Working directory: npm run commands (render, capture, compress) work from
any directory — they resolve paths from _tools/screenshots/package.json. Direct
node scripts/... calls and playwright-cli must run from _tools/screenshots/ or
use absolute paths. Be careful not to double up path segments if you've already cd'd
into _tools/screenshots/.
Instructions
You are the screenshot orchestrator. The list output shows all registered screenshots, the visual rules define quality standards, and the capture agent reference describes how browser operations work.
If the user wants to UPDATE existing screenshots:
- Ask which screenshots to update (or "all")

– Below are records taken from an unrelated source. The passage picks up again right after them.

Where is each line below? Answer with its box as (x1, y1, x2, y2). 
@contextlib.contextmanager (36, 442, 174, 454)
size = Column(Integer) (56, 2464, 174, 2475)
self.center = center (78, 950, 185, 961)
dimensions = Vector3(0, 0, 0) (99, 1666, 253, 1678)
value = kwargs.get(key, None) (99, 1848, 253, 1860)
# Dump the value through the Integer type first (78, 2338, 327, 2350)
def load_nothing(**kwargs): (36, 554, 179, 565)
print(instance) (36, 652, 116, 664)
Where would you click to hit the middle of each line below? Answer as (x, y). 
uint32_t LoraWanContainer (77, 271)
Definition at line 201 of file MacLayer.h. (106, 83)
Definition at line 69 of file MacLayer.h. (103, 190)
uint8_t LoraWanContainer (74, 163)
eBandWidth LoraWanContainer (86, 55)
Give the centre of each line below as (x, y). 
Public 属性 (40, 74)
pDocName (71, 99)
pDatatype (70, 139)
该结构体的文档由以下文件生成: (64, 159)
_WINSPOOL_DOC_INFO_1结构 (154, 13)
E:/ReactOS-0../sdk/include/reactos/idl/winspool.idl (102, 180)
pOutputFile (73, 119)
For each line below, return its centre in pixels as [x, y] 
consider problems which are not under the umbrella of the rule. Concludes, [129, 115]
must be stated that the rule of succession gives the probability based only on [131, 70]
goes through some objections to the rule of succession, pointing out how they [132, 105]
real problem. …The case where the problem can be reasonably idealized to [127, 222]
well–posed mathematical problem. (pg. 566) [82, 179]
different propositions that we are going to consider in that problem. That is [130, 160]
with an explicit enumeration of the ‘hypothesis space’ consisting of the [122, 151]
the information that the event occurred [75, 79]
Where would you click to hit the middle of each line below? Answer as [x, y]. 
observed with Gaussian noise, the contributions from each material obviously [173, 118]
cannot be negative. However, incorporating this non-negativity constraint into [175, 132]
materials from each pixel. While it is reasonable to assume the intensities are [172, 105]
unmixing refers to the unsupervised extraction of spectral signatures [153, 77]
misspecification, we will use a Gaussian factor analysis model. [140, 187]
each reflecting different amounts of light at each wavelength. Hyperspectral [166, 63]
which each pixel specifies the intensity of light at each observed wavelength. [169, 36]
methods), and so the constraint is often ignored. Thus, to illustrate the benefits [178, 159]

- Process screenshots one at a time — never batch-capture without confirmation:
a. Render:
node _tools/screenshots/scripts/render.js <project-path> (can batch-render all profiles upfront)
b. Capture: npm run capture -- --name <name> (handles serve, capture, dark variant, compress)

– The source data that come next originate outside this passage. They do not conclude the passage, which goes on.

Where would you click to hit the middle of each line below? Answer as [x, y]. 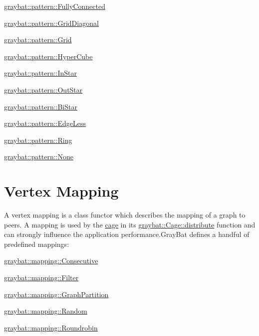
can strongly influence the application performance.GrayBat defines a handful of [127, 234]
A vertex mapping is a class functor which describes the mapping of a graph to [125, 215]
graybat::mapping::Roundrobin [51, 327]
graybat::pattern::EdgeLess [45, 123]
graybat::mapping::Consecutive [51, 261]
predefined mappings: [37, 244]
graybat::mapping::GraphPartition [56, 294]
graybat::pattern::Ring [38, 140]
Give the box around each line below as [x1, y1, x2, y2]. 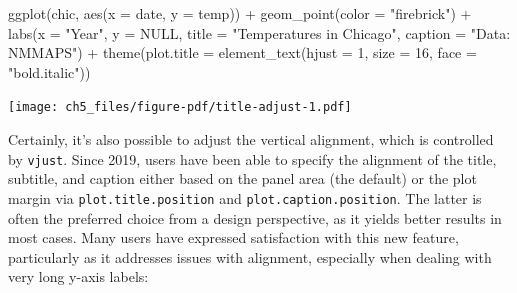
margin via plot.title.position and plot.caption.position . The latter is [8, 187, 482, 208]
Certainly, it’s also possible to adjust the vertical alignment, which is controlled [8, 129, 494, 150]
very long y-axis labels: [8, 266, 149, 287]
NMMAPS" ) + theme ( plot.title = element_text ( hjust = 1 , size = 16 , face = [8, 42, 477, 63]
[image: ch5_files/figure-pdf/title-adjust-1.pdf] [8, 100, 352, 115]
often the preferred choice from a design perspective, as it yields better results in [8, 207, 502, 228]
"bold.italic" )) [8, 61, 91, 82]
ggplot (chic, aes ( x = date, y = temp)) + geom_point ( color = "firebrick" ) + [8, 3, 472, 23]
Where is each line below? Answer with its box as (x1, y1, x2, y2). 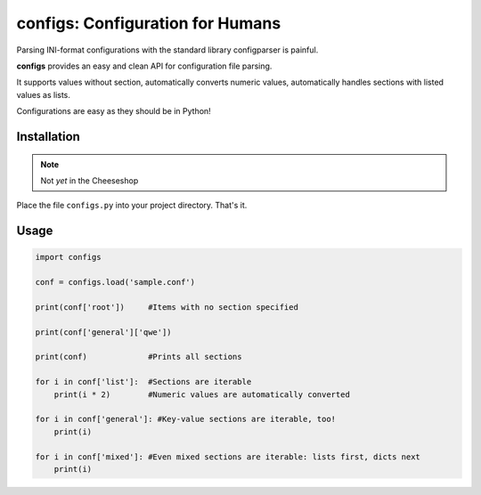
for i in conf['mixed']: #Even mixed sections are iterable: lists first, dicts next (35, 451, 420, 462)
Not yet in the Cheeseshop (40, 174, 139, 186)
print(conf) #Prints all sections (35, 352, 242, 362)
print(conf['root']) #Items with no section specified (35, 302, 298, 312)
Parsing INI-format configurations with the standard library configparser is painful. (16, 45, 319, 55)
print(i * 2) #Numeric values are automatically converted (53, 389, 351, 400)
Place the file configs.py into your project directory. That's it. (16, 200, 248, 211)
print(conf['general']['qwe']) (35, 327, 173, 337)

c. Show the user the output image(s) using the Read tool
d. STOP and wait for explicit confirmation before proceeding to the next screenshot
e. If the user requests adjustments, update manifest and re-capture
f. Only after confirmation, move to the next screenshot
- Show results summary
Critical: Each screenshot requires user visual review and explicit approval. Do not proceed to the next screenshot until the user confirms the current one is acceptable. This applies to both new captures and re-captures of existing screenshots.

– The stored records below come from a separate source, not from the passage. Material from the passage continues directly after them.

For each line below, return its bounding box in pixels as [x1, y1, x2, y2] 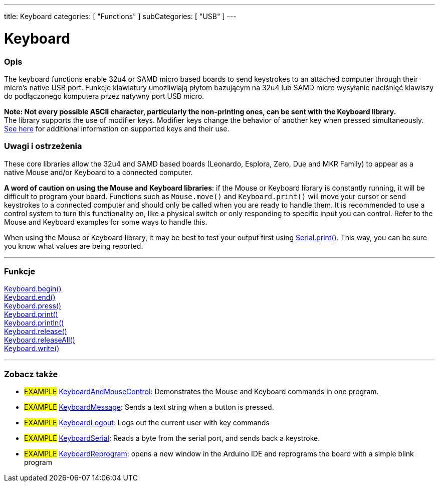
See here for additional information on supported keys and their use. [4, 124, 230, 133]
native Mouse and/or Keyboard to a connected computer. [4, 168, 193, 177]
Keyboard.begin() [4, 284, 62, 293]
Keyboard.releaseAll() [4, 336, 75, 345]
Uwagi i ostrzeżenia [4, 141, 82, 151]
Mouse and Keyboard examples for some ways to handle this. [4, 217, 207, 226]
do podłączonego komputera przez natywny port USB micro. [4, 91, 204, 100]
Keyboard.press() [4, 301, 62, 310]
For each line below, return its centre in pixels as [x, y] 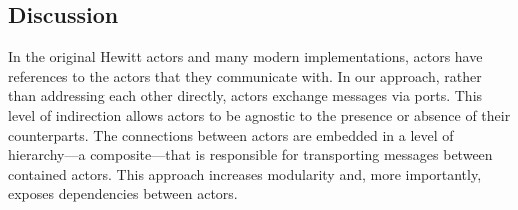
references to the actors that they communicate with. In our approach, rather [245, 75]
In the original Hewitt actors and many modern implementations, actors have [245, 56]
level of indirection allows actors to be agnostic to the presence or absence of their [259, 114]
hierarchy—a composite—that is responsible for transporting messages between [250, 154]
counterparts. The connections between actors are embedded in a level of [231, 134]
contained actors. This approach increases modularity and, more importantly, [245, 173]
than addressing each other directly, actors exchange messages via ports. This [245, 95]
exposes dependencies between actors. [123, 193]
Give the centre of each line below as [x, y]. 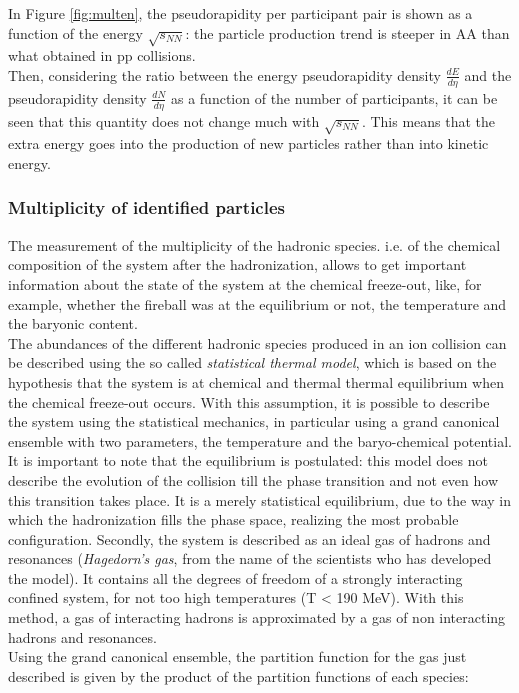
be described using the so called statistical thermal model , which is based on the [252, 362]
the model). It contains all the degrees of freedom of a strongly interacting [235, 577]
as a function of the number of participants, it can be [334, 97]
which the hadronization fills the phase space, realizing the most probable [233, 519]
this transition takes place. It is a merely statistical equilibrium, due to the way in [260, 499]
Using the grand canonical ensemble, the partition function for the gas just [237, 656]
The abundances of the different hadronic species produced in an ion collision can [257, 342]
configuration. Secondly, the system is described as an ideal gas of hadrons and [249, 538]
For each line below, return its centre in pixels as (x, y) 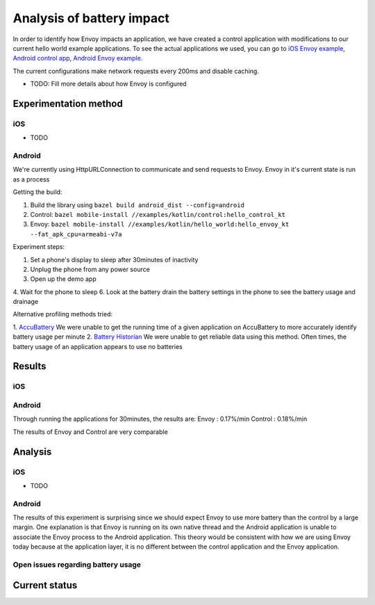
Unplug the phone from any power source (90, 269)
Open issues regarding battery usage (77, 565)
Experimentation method (68, 103)
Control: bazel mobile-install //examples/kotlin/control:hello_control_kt (158, 214)
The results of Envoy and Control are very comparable (90, 432)
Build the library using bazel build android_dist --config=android (137, 204)
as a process (31, 179)
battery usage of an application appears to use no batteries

If the user wants to CREATE a new screenshot:
Gather these parameters (ask about unknowns, infer from context when obvious):
| Parameter | Values / Notes |
|---|
| Source type | url (live site), example (Quarto project — render then serve) |
| Source detail | URL or example project path (create minimal project if needed) |
| Viewport | navbar=1440x400, sidebar=992x600, about=1200x900, full page=1440x900 |
| Zoom | Default 1.0; use 1.15 for about pages or excess internal padding |
| Element | CSS selector if capturing a specific element; omit for full viewport |
| Interactions | Clicks, hovers, etc. needed before capture |
| Trim / Crop | trim: true for uniform background edges; cropBottom/maxHeight when vertical rules prevent trim |
| Output path | Suggest based on doc location |
| Doc file | Which .qmd references this image (for manifest doc.file) |
Then work through two phases:
Phase A: Visual design (what to capture)
Use playwright-cli to explore the page interactively and nail down the visual.
Phase A ends when the user approves the screenshot visual.
- Create example project if needed
- Render:
node _tools/screenshots/scripts/render.js <project-path> (add --profile <name> if needed)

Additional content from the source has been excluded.